Sinceramente, hacía tiempo que algo no me daba tanto asco como la noticia, repetida por la prensa escrita en todas las portadas, de que el tal banquero pide a Zapatero que aguante más tiempo en el poder, cuando es ya un clamor que este Presidente es la cosa peor que nos ha pasado como Nación. Al parecer, de forma absurda, lo que para los ciudadanos de España es una tortura, para este tipo es un chollo a no ser que…me atreveré…a no ser que su situación sea realmente desesperada o precisamente por eso mismo...
Que su situación puede ser mala, y lo será, porque no hay otra lógica. Con un consejero condenado por la justicia y esperando el indulto del Gobierno, y una empresa que siempre creció a las órdenes de los privilegiados (recordemos aquél memorable artículo de Jesús Cacho ya citado en este blog –qué pena que ya no esté en El Confidencial- donde se nos decía que el padre del tal, ya se dedicaba a financiar cositas al Príncipe cual, lo que le reportó convertirse en un gran beneficiado por tiempo indefinido)…es más necesario que nunca, en vez de trabajar y hacer negocios, intentar que le salven a uno del barranco. Cosa estupenda ésta de algunos bancos, que se hinchan estafando sobre castillos de naipes que son sus burbujas y, cuando quiebran, están prontos los poderosos para sacarles de su lodazal, causando paro, arruinando empresas y ciudadanos, y ellos, todavía, forrándose aún más.
Todo esto, porque yo, ingenuamente, pensaba que al tal banquero (perdón, cara dura con tirantes rojos) o a cualquier banquero, le iría mejor con menos paro, economía en crecimiento, serias reformas, política energética adecuada…es decir todo lo contrario a lo que ha hecho ZP. ¡Qué estúpido he sido!

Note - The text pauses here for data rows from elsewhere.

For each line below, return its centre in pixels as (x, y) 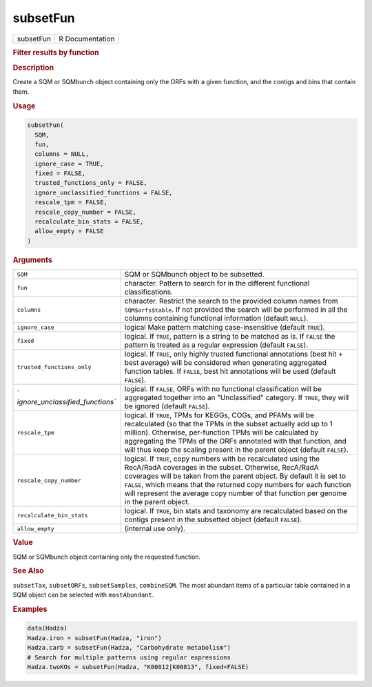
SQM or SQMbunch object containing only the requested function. (107, 557)
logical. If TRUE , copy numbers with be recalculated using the (222, 459)
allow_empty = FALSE (69, 231)
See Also (28, 571)
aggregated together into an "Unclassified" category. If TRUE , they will (237, 398)
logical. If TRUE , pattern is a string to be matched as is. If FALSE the (230, 337)
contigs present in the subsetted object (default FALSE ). (213, 519)
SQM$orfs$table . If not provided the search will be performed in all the (236, 310)
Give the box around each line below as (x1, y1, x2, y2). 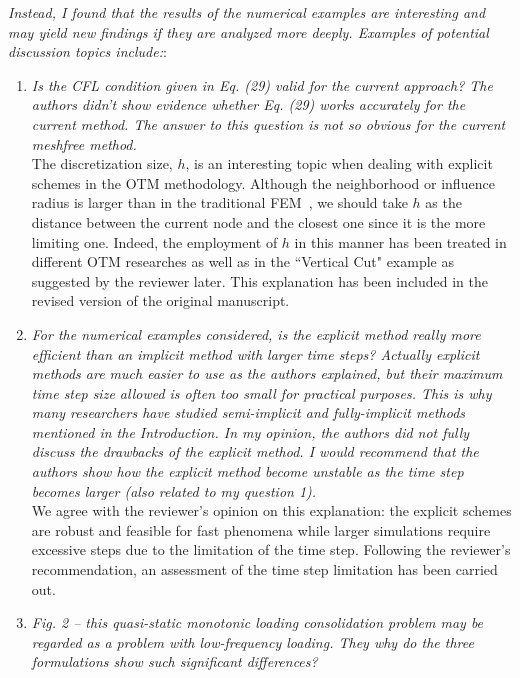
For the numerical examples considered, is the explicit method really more (31, 323, 481, 344)
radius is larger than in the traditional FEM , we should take (31, 192, 408, 213)
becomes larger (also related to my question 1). (31, 480, 317, 501)
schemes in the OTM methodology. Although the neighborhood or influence (31, 172, 495, 193)
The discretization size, (31, 153, 173, 174)
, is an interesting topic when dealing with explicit (185, 153, 493, 174)
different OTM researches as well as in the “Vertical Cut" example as (31, 251, 454, 272)
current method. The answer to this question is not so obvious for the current (31, 113, 506, 134)
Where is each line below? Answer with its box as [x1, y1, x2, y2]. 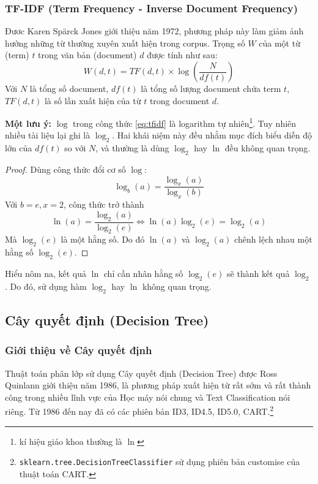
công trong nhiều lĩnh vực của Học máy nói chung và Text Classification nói [5, 390, 290, 403]
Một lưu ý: [5, 116, 52, 129]
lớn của [5, 142, 32, 154]
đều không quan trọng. [224, 142, 311, 154]
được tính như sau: [147, 48, 218, 61]
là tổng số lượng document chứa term [141, 82, 281, 94]
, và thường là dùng [95, 142, 169, 154]
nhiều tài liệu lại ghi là [5, 129, 91, 142]
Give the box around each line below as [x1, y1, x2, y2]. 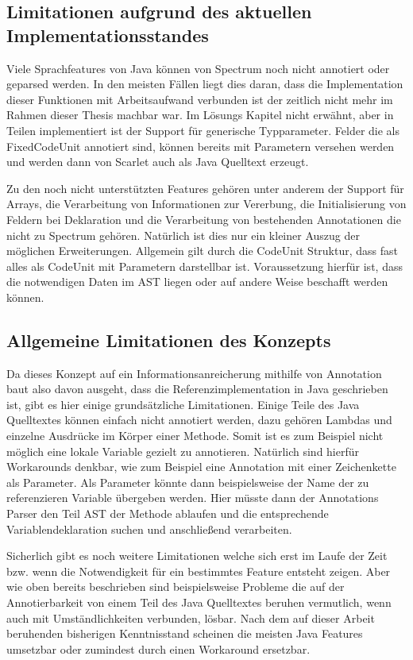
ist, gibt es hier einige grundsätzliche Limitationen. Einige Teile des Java [6, 396, 360, 412]
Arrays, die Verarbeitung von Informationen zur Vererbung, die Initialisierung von [6, 195, 407, 212]
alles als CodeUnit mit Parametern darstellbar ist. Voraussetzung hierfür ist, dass [6, 257, 403, 274]
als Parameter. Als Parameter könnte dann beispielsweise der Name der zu [6, 473, 369, 490]
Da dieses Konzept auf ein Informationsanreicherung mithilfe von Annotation [6, 365, 382, 381]
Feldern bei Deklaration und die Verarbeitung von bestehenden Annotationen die [6, 210, 401, 227]
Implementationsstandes [6, 22, 209, 47]
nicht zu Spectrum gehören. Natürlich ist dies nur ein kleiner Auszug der [6, 226, 360, 243]
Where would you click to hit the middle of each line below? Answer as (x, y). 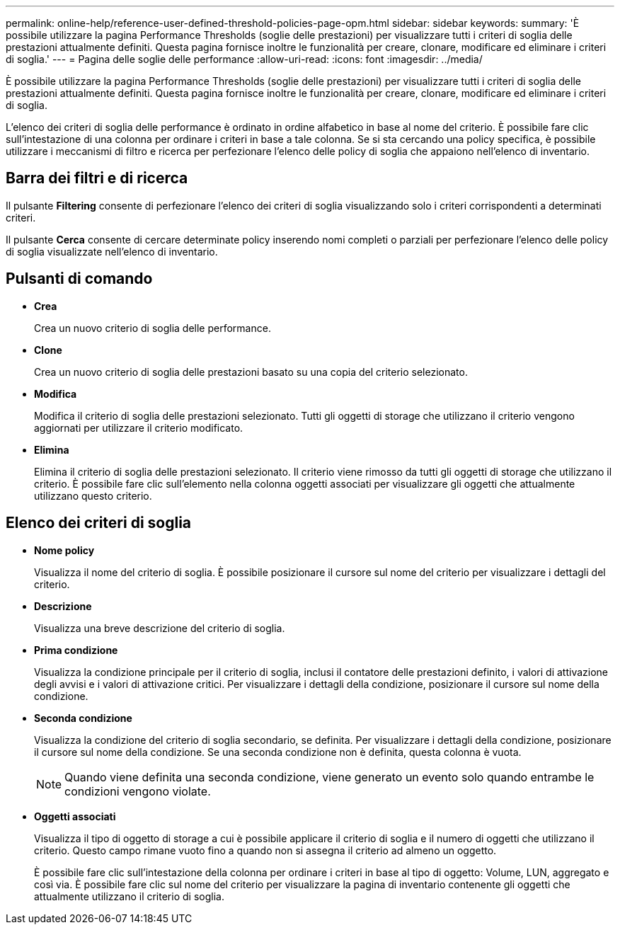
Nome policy (64, 550)
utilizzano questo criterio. (93, 495)
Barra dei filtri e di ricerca (97, 178)
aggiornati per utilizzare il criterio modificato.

Estos tíos no son banqueros, son ladrones que viven de adular al Gobierno de turno, porque a nadie, a nadie sensato, empresario o trabajador, le puede interesar que ZP siga un solo minuto más en la Moncloa. A nadie, excepto al tal mediocre caradura de tirantes rojos.
Y es que vivimos en una tan general mediocridad, que nadie denuncia, que todos se conforman, porque lo triste es que nadie aspira a mejorar, no hay líderes, y tantos son aspirantes a chorizos y les encantaría estar forrados (de por sí no es malo) de la misma manera que éstos: sin esfuerzo, sin trabajo, de esa forma fácil y rápida que solo puede ser robando.